NAME

newsyslog — maintain system log files to manageable sizes

SYNOPSIS

newsyslog

[-nrsvF] [-f config_file] [file ...]

DESCRIPTION

newsyslog is a program that should be scheduled to run periodically by cron(8). When it is executed it archives log files if necessary. If a log file is determined to require archiving, newsyslog rearranges the files so that “logfile” is empty, “logfile.0” has the last period's logs in it, “logfile.1” has the next to last period's logs in it and so on, up to a user-specified number of archived logs.

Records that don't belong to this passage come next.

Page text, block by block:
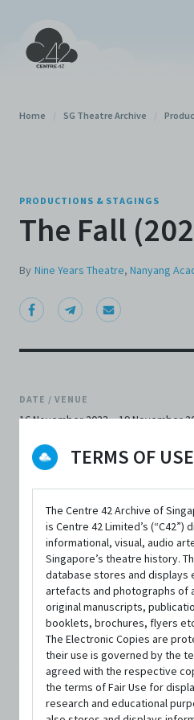
TERMS OF USE
The Centre 42 Archive of
is Centre 42 Limited’s (“C42”)
informational, visual, audio
Singapore’s theatre history.
database stores and
artefacts and photographs of
original manuscripts,
booklets, brochures, flyers
The Electronic Copies are
their use is governed by the
agreed with the respective
the terms of Fair Use for
research and educational
Home / SG Theatre Archive /
PRODUCTIONS & STAGINGS
The Fall
By Nine Years Theatre, Nanyang
DATE / VENUE
16 November 2023 – 19 November
SYNOPSIS
Two teenagers sneak into an
rendezvous, only to be
young couple struggles to
or without an ailing parent in
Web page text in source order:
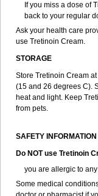
If you miss a dose of
back to your regular
Ask your health care
use Tretinoin Cream.
STORAGE
Store Tretinoin Cream
(15 and 26 degrees C).
heat and light. Keep
from pets.
SAFETY INFORMATION
Do NOT use Tretinoin
you are allergic to
Some medical
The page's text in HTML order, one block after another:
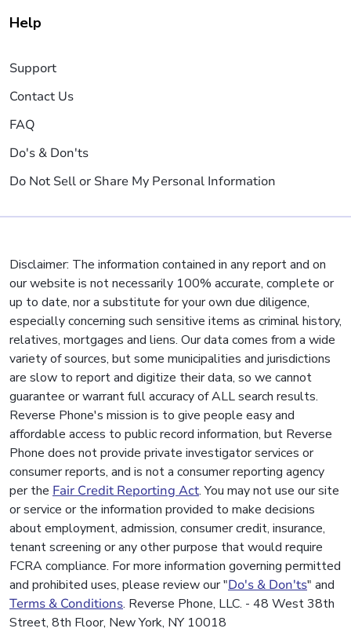
Help
Support
Contact Us
FAQ
Do's & Don'ts
Do Not Sell or Share My Personal Information
Disclaimer: The information contained in any report and on
our website is not necessarily 100% accurate, complete or
up to date, nor a substitute for your own due diligence,
especially concerning such sensitive items as criminal history,
relatives, mortgages and liens. Our data comes from a wide
variety of sources, but some municipalities and jurisdictions
are slow to report and digitize their data, so we cannot
guarantee or warrant full accuracy of ALL search results.
Reverse Phone's mission is to give people easy and
affordable access to public record information, but Reverse
Phone does not provide private investigator services or
consumer reports, and is not a consumer reporting agency
per the Fair Credit Reporting Act. You may not use our site
or service or the information provided to make decisions
about employment, admission, consumer credit, insurance,
tenant screening or any other purpose that would require
FCRA compliance. For more information governing permitted
and prohibited uses, please review our "Do's & Don'ts" and
Terms & Conditions. Reverse Phone, LLC. - 48 West 38th
Street, 8th Floor, New York, NY 10018
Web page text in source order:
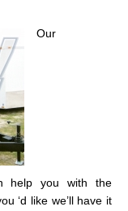
Our
help you with the
‘d like we’ll have it

Optionally the archived logs can be compressed to save space.

A log can be archived for three reasons:

1. It is larger than the configured size (in kilobytes).
2. A configured number of hours have elapsed since the log was last archived.
3. The configured time for rotation of the log occurred within the last 60 minutes.

The granularity of newsyslog is dependent on how often it is scheduled to run by cron(8). It is recommended that newsyslog be run once hourly.

When starting up, newsyslog reads in a configuration file to determine which logs may potentially be archived. By default, this configuration file is /etc/newsyslog.conf. Each line of the file contains information about a particular log file that should be handled by newsyslog. Each line has six mandatory fields and three optional fields, with whitespace separating each field. Blank lines or lines beginning with “#” are ignored. The fields of the configuration file are as follows:

logfile_name

Name of the system log file to be archived.

owner:group

This optional field specifies the owner and group for the archive file. The “:” is essential, even if the owner or group field is left blank. The field may be numeric, or a name which is present in /etc/passwd or /etc/group. For backward compatibility, “.” is usable in lieu of “:”, however use of this feature is discouraged.

mode

Specify the mode of the log file and archives.

ngen

Specify the number of archive files to be kept besides the log file itself.

size

When the size of the log file reaches size kilobytes, the log file will be trimmed as described above. If this field is replaced by an asterisk (‘*’), then the size of the log file is not taken into account when determining when to trim the log file.

when

The when field can consist of an interval, a specific time, or both. If the when field is an asterisk (‘*’) log rotation will depend only on the contents of the size field. Otherwise, the when field consists of an optional interval in hours, optionally followed by an ‘@’-sign and a time in a restricted ISO 8601 format or by an ‘$’-sign and a time specification for logfile rotation at a fixed time once per day, per week or per month.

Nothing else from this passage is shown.